Вскоре появился негр. Его провели посередине площади - руки были связаны за спиной веревкой, конец которой держал полицейский. По бокам шли двое полицейских с винтовками. Он был без рубашки, нижняя губа у него была рассечена, а бровь распухла, как у боксера. Взглядов толпы он избегал с достоинством жертвы. У дверей бильярдной, где, чтобы наблюдать обе главные фигуры спектакля, собралось больше всего зрителей, молча стоял и смотрел на него, укоризненно покачивая головой, хозяин заведения.
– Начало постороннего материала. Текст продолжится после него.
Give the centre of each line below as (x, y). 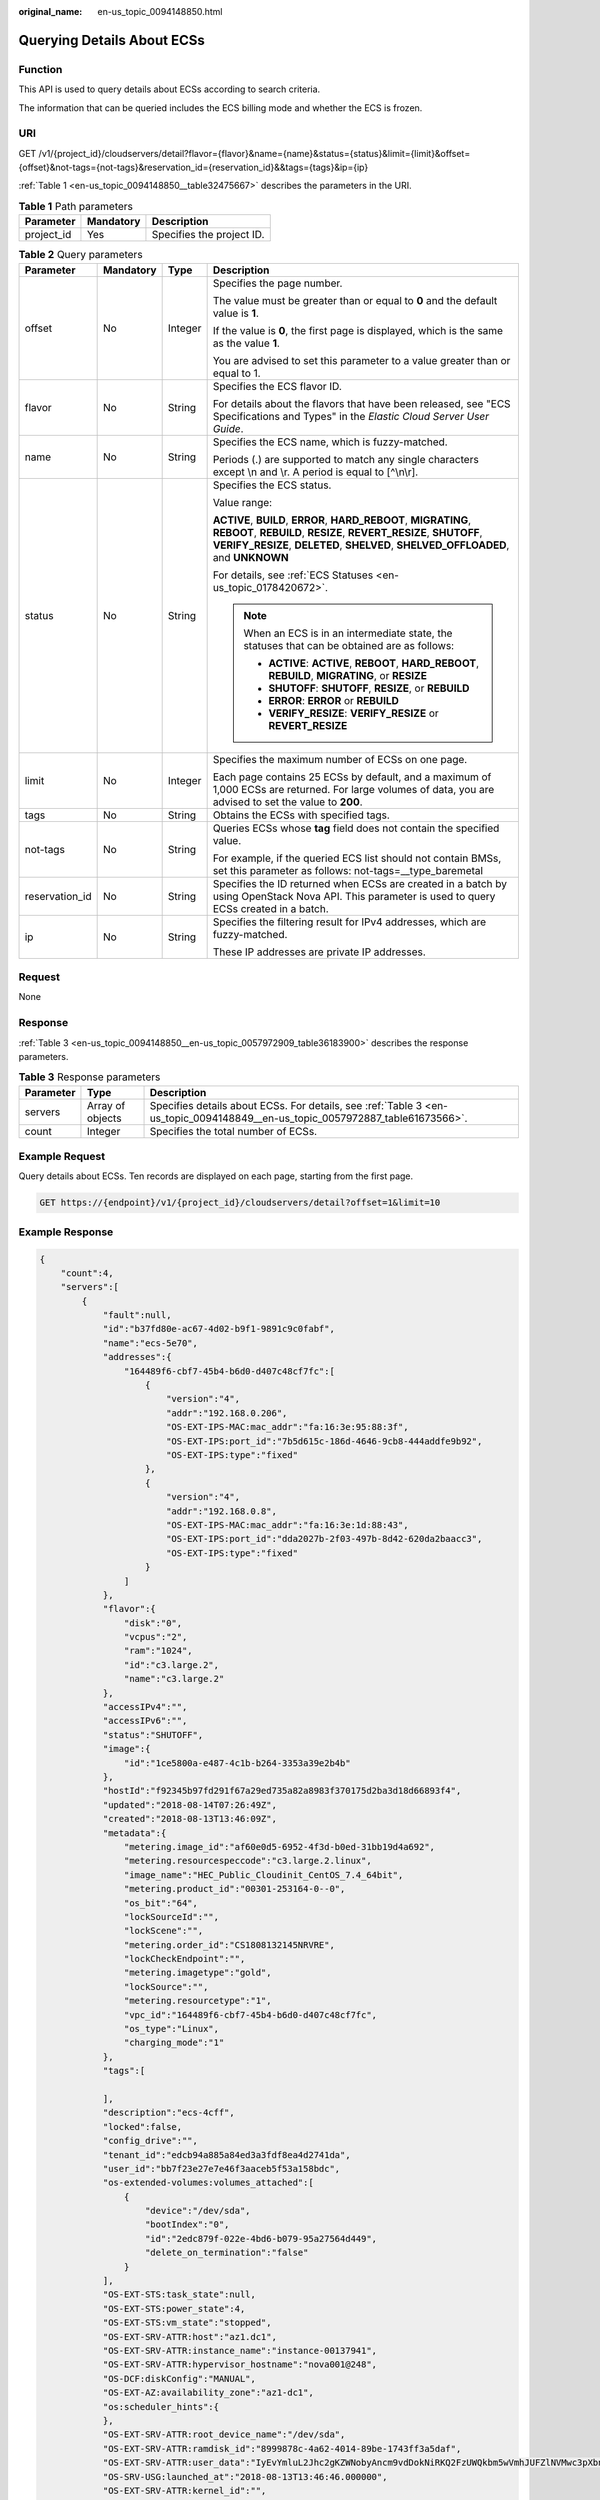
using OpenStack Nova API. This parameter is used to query (354, 896)
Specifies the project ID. (208, 235)
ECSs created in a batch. (270, 908)
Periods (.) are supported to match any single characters (345, 459)
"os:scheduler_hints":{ (161, 2406)
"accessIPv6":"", (145, 1721)
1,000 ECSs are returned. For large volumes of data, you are (353, 789)
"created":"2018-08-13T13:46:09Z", (189, 1819)
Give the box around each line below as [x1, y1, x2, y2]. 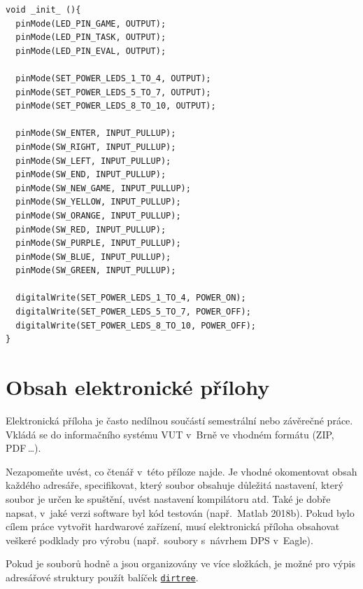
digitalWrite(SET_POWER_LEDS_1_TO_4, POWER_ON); [15, 293, 246, 303]
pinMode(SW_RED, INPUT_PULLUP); [15, 224, 166, 235]
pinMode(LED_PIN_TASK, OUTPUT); [15, 32, 166, 43]
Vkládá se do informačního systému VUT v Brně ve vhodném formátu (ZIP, [6, 427, 334, 441]
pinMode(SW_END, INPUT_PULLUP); [15, 169, 166, 180]
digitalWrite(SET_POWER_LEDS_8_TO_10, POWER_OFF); [15, 320, 256, 331]
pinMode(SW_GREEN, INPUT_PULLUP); [15, 265, 176, 276]
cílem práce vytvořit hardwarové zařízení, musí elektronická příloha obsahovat [6, 519, 340, 534]
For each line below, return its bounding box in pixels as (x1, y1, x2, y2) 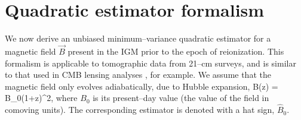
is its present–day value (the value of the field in (93, 91, 269, 104)
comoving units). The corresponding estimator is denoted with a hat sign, (5, 103, 275, 116)
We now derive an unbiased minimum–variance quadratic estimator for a (5, 32, 271, 45)
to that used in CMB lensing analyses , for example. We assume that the (5, 68, 271, 81)
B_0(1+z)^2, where (5, 91, 78, 104)
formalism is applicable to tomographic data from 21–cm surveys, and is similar (5, 56, 296, 69)
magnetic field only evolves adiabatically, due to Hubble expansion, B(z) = (5, 80, 278, 92)
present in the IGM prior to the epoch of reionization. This (67, 45, 284, 57)
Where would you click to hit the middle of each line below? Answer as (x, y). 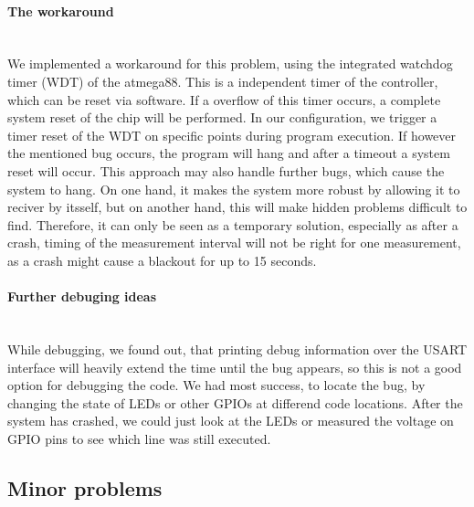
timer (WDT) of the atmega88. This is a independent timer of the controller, (223, 81)
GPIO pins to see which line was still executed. (139, 438)
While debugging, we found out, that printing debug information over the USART (237, 349)
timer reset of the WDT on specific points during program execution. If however (232, 135)
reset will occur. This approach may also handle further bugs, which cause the (226, 170)
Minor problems (85, 487)
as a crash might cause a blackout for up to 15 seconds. (162, 260)
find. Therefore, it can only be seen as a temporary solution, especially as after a (233, 224)
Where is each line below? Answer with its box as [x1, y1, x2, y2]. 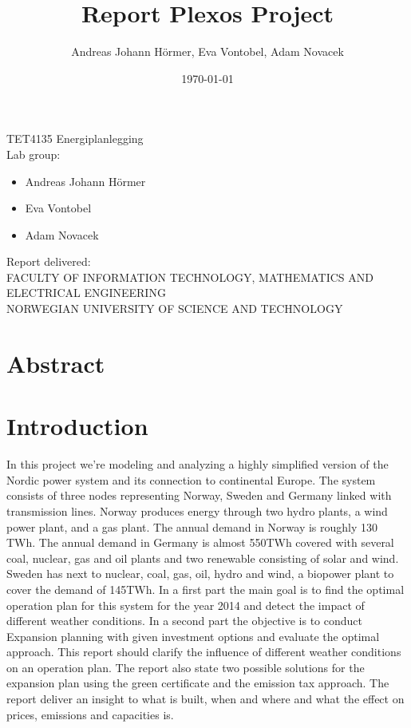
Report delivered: [6, 253, 91, 270]
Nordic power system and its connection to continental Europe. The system [6, 471, 376, 488]
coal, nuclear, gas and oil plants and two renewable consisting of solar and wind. [6, 549, 399, 566]
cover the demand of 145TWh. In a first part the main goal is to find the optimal [6, 580, 405, 597]
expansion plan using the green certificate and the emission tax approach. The [6, 675, 389, 691]
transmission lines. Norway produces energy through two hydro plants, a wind [6, 502, 388, 519]
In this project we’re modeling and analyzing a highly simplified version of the [6, 456, 389, 473]
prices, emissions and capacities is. [6, 706, 174, 722]
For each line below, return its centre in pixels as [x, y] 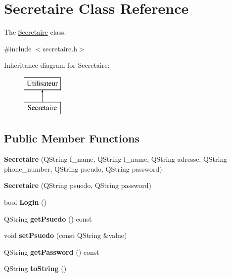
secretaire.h [60, 48]
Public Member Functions [72, 138]
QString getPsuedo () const [48, 218]
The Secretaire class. [35, 32]
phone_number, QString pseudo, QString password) [83, 168]
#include [18, 48]
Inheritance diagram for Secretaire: [57, 65]
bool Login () [25, 202]
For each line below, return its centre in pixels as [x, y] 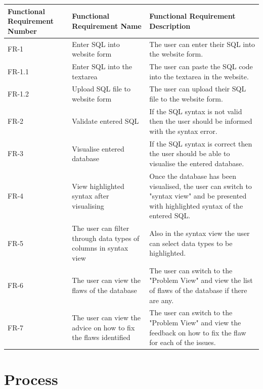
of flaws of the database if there [198, 290]
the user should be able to [190, 153]
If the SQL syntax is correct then [201, 143]
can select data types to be [191, 243]
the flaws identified [101, 337]
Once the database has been [193, 176]
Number [22, 31]
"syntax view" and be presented [198, 196]
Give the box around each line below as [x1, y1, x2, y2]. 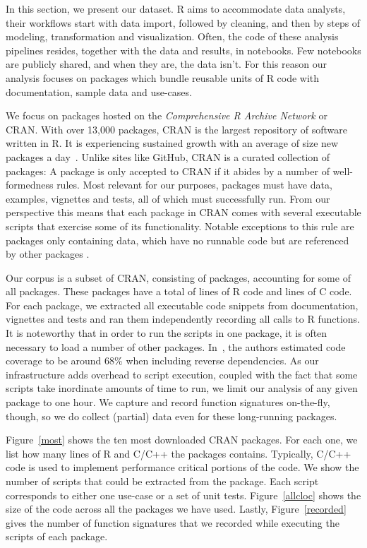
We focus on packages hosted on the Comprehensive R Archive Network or [6, 108, 327, 123]
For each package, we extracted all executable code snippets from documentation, [6, 297, 359, 312]
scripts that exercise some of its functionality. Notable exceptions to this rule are [6, 218, 354, 233]
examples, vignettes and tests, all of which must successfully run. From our [6, 191, 330, 205]
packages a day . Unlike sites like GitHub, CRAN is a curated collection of [6, 149, 330, 164]
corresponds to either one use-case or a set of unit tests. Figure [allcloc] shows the [6, 487, 361, 502]
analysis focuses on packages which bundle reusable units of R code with [6, 70, 320, 85]
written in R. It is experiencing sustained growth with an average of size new [6, 136, 339, 150]
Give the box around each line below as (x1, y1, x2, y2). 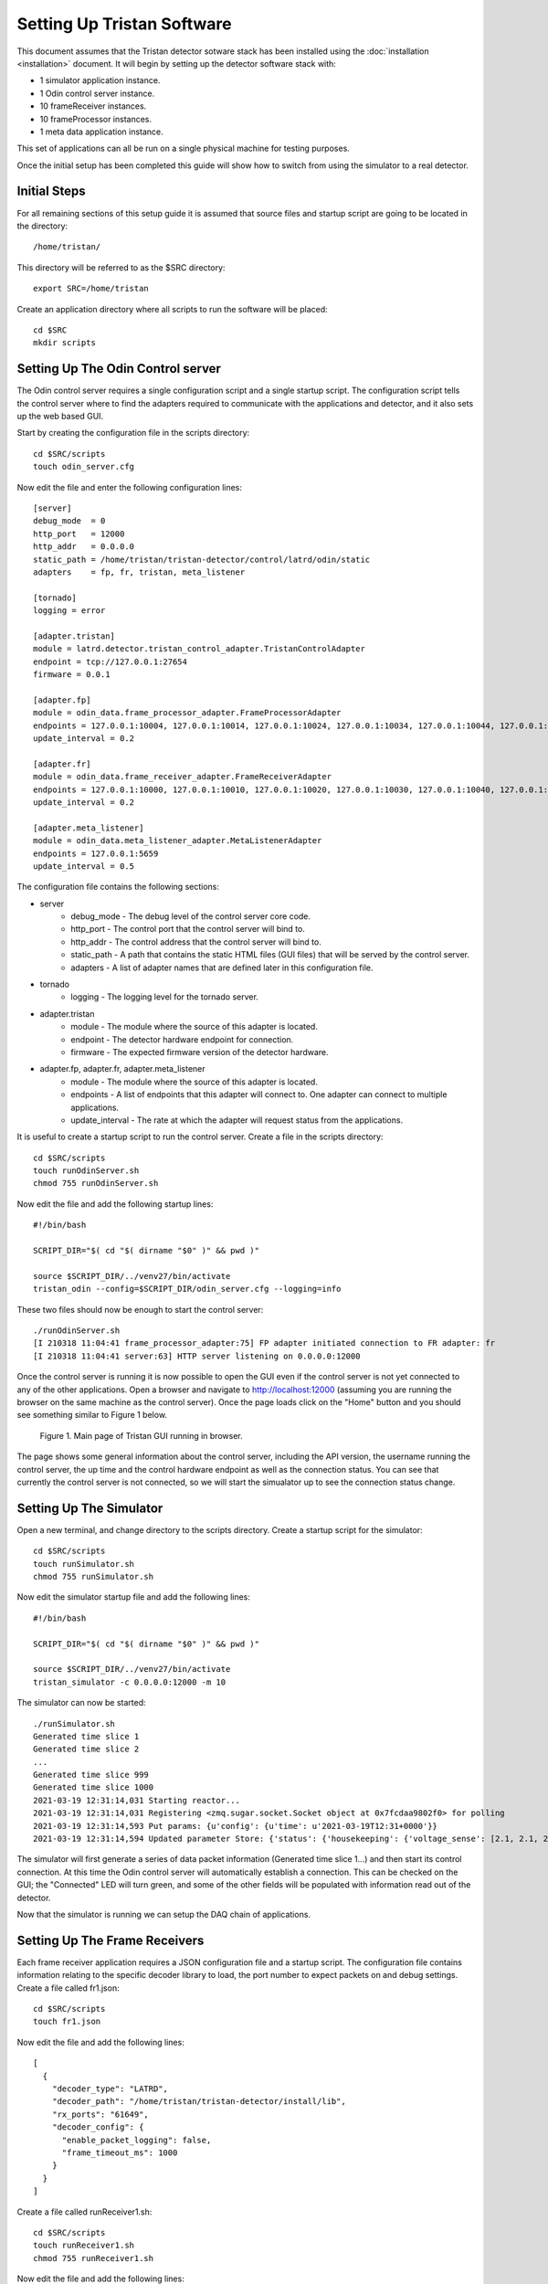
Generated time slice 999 (33, 1770, 150, 1781)
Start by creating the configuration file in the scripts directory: (16, 428, 250, 439)
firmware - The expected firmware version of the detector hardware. (70, 1046, 329, 1057)
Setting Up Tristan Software (16, 14, 232, 34)
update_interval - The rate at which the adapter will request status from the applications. (70, 1115, 404, 1126)
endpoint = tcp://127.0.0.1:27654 (33, 656, 187, 667)
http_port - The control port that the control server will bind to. (70, 924, 305, 935)
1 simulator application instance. (39, 75, 161, 86)

Люди пожирали негра глазами.
Баркас поднял якорь. Негра повели по палубе к цистерне с нефтью и привязали к ней за руки и за ноги. Когда на середине реки баркас развернулся и дал последний гудок, спина негра ярко блеснула.
- Бедняга, - прошептала Ана.
- Преступники, - сказал кто-то рядом с ней. - Разве может человек вынести такое солнце?
Дамасо увидел, что голос, сказавший это, принадлежит какой-то страшно толстой женщине. Он начал пробиваться через толпу к площади.
- Много болтаешь, - прошипел он на ухо Ане. - Ты бы еще заорала на всю площадь.
Она проводила его до бильярдной.
- Хоть бы переоделся, - сказала она, прежде чем уйти. - А то прямо как нищий.
Новость собрала в заведении шумную толпу посетителей. Стараясь обслужить всех, дон Роке подавал на несколько столиков одновременно. Дамасо ждал, чтобы он прошел около него.
- Хотите, вам помогу?
Дон Роке поставил перед ним полдюжину бутылок пива с надетыми на горлышко стаканами.
- Спасибо, сынок.
Дамасо разнес бутылки по столикам, принял заказ и продолжал приносить и уносить бутылки до тех пор, пока посетители не разошлись по домам обедать. Когда на рассвете он вернулся к себе в комнату. Ана поняла, что Дамасо пьян. Она взяла его руку и приложила к своему животу.
- Пощупай, - сказала она. - Слышишь?
Дамасо не обнаружил никакого энтузиазма.
- Шевелится, - продолжала она. - Целую ночь бил ножками.
Но он не выразил никакого интереса. Занятый своими мыслями, Дамасо ушел на другой день очень рано и вернулся только после полуночи. Так прошла неделя. В те редкие минуты, когда он, лежа на постели и покуривая, проводил дома, он избегал разговоров. Ана стала вдвое внимательней к нему. И в начале их совместной жизни был случай, когда он вел себя так, а она не знала его характера и надоедала ему. И тогда, сев на нее в постели верхом, он избил ее в кровь.
Теперь она не проявляла нетерпения. Еще с вечера клала у лампы пачку сигарет - знала, что ему легче вынести голод и жажду, чем отстутствие курева. И вот, как-то во второй половине июля Дамасо пришел домой вечером. Ана подумала, что он, должно быть, уже успел здорово перебрать, раз вернулся так рано, и встревожилась. Поели молча, но, когда ложились спать, у Дамасо, какого-то отупевшего и потерянного, вырвалось вдруг:
- Уехать хочу.
- Куда?
- Куда-нибудь.
Ана обвела комнату взглядом. Журнальные обложки, которые она сама отрезала и наклеивала, пока не заклеила все стены цветными фотографиями киноактеров, выцвели и порвались. Она потеряла счет мужчинам, которые, глядя с ее кровати на эти фотографии, постепенно поглощали их цвет и уносили его с собой.
- Тебе со мной скучно, - сказала Ана.
- Дело не в этом, - сказал Дамасо, - а в городке.
- Наш городок такой же, как все другие.
- Невозможно продать шары.
- Забудь ты о них, - сказала Ана. - Пока бог дает мне силы стирать, тебе не нужно заниматься всякими темными делами. - И, помолчав, добавила осторожно: - Не могу понять, как тебе пришло в голову это сделать.
Дамасо докурил сигарету и ответил:
- Так легко было, что я понять не могу, почему никто другой не додумался.
- В смысле денег - да, - согласилась Ана. - Но чтобы прихватить шары другого такого дурака не нашлось бы.